Quelques avis personnels...
Le kiosque / Olga Grushin. Traduit de l'anglais (Etats-Unis) par Alain Defossé. Rivages, 2011. 398 pages. 4*
En Union Soviétique, à une époque non déterminée (l’auteur joue avec les dates), une file d’attente commence à se former devant un kiosque, suite à une rumeur selon laquelle un célèbre compositeur en exil volontaire, considéré comme dissident, revient à Moscou pour un dernier concert.

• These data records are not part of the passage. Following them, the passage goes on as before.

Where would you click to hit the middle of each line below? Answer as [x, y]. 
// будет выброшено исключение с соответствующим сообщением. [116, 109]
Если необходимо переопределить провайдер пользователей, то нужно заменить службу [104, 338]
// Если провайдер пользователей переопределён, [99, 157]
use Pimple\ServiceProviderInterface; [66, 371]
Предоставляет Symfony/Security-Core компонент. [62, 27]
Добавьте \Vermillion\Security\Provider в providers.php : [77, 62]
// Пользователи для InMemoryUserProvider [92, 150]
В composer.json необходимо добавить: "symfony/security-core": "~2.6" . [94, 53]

Le nombre de billets sera limité, et il n’y en aura qu’un par personne. Peu à peu, des gens qui ne se connaissent pas se retrouvent, chaque jour, pendant un an. Et, au fil du temps et des saisons qui passent, alors que le kiosque reste fermé, ces « silhouettes » anonymes prennent corps. Des amitiés improbables se nouent, des souvenirs enfouis refont surface, des événements inattendus les aident à dépasser les frustrations quotidiennes.Au cœur de cette histoire se trouve la famille de Sergueï, un musicien dont le rêve était de devenir violoniste mais qui est devenu joueur de tuba dans une fanfare nationale.

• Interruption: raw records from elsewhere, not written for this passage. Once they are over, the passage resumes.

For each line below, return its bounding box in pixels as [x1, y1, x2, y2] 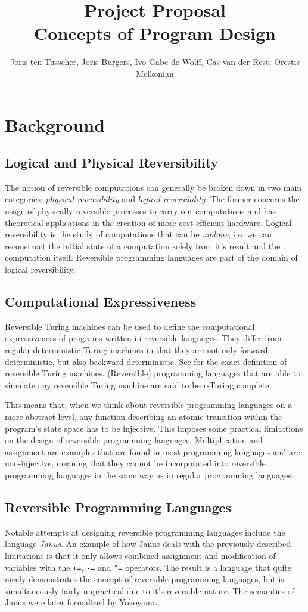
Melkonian [136, 67, 174, 79]
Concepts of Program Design [34, 21, 276, 45]
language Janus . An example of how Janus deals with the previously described [5, 537, 291, 550]
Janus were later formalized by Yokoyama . [5, 596, 159, 608]
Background [5, 112, 105, 137]
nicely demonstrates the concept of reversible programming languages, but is [5, 573, 284, 585]
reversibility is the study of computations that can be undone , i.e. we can [5, 228, 272, 240]
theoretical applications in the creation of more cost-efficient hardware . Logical [5, 216, 292, 228]

Pour autant, il ne veut pas abandonner son idéal. Et, peu à peu, chaque membre de la famille, sa femme, sa belle-mère, et son fils, investit le célèbre compositeur d’un pouvoir magique et mystérieux et espère que ce concert changera sa vie.Comme le précise Olga Grushin à la fin de son roman, elle s’est inspirée d’une histoire vraie. En 1962, le célèbre compositeur Igor Fiodorovitch Stravinski est invité par le régime soviétique à venir orchestrer un concert à Moscou ; ce sera son premier voyage de retour dans son pays natal après presque 50 ans d’absence.

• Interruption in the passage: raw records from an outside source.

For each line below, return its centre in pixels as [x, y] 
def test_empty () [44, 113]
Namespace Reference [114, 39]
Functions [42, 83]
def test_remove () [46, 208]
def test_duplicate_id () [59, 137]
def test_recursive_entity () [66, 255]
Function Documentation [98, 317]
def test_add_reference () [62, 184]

C'est dans une folle sarabande que nous entraîne Olga Krushin (enfin la Symphonie ou la musique de ballet correspondrait sans doute mieux à la musique entendue dans ce roman) au travers de ces personnages et plus particulièrement d'Anna et de Sergueï, de leur fils et de la mère d'Anna.
L'attente au kiosque commençé par hasard va se transformer progressivement en un intérêt fervent de la part de toute la famille lorsque l'on apprend que la vente sera celle de billets pour un dissident venant faire un concert unique. Même si initialement le but de chacun n'est pas le même, l'hypothétique vente de ce billet (un seul sera vendu par personne) devient à la fois source de conflits, d'envies et de rêves avant de permettre à cette famille de se retrouver.
Mais tout ne tourne pas seulement autour des membres de cette famille, car c'est avant tout le quotidien et l'histoire des moscovites (ville jamais citée en tant que telle) qui est narrée ici au travers des 4 personnes citées précédemment mais également dans les rencontres qui vont se faire grâce / à cause de la file d'attente au kiosque. La vente pouvant se réaliser à n'importe quel moment de la journée ou de la nuit, c'est tout un système d'entraide, de partenariat qui se crée pour LE billet unique que chaque "famille" pourra obtenir, et on découvre progressivement le pourquoi de l'attente de chacun ou à qui ce billet est destiné. Tous perpétuent un espoir fou dans le retour de ce musicien, chacun crée sa propre rencontre ou se berce d'espoirs face à l'aide que pourrait leur apporter cette personnalité, physiquement, moralement ou psychologiquement.
L'ouvrage à l'image parfois des personnages s'emballe, disgresse mais la fièvre de chacun comme celle du lecteur est difficile à amenuir, en dépit de quelques faiblesses narratives, d'évidences qui n'en sont pas pour les personnages. Parfois à la manière de la musique, les voix des uns et des autres se mêlent obligeant le lecteur à relire le passage afin de comprendre quel(s) thème(s) est/sont réapparu(s), mais l'attente, la perspective de la chute demeure.
Ce n'est nullement sur un monde parfait que le roman s'achève, mais après une année écoulée les choses ont changé même si la vie reste identique à celle de l'année que chacun a vécu. Cette famille se redécouvre, même si elle sera désormais confrontée à de nouveaux obstacles.